Entries provided:
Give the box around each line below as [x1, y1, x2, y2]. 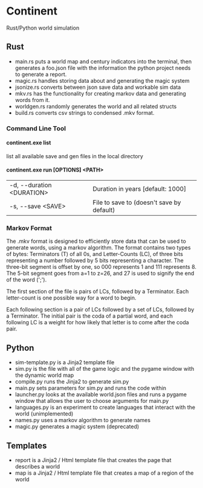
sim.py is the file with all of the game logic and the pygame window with [14, 365, 195, 373]
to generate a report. [14, 71, 67, 78]
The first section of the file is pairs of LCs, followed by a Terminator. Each [6, 288, 189, 295]
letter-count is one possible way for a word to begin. [6, 294, 137, 301]
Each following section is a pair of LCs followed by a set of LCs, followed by [6, 306, 195, 313]
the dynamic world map [14, 371, 74, 379]
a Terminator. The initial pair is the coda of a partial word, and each [6, 312, 173, 319]
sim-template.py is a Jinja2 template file [14, 359, 115, 366]

Exercise aim:
Filter these records, keeping every line where the word "followed" occurs.

Response below:
The first section of the file is pairs of LCs, followed by a Terminator. Each [6, 288, 189, 295]
Each following section is a pair of LCs followed by a set of LCs, followed by [6, 306, 195, 313]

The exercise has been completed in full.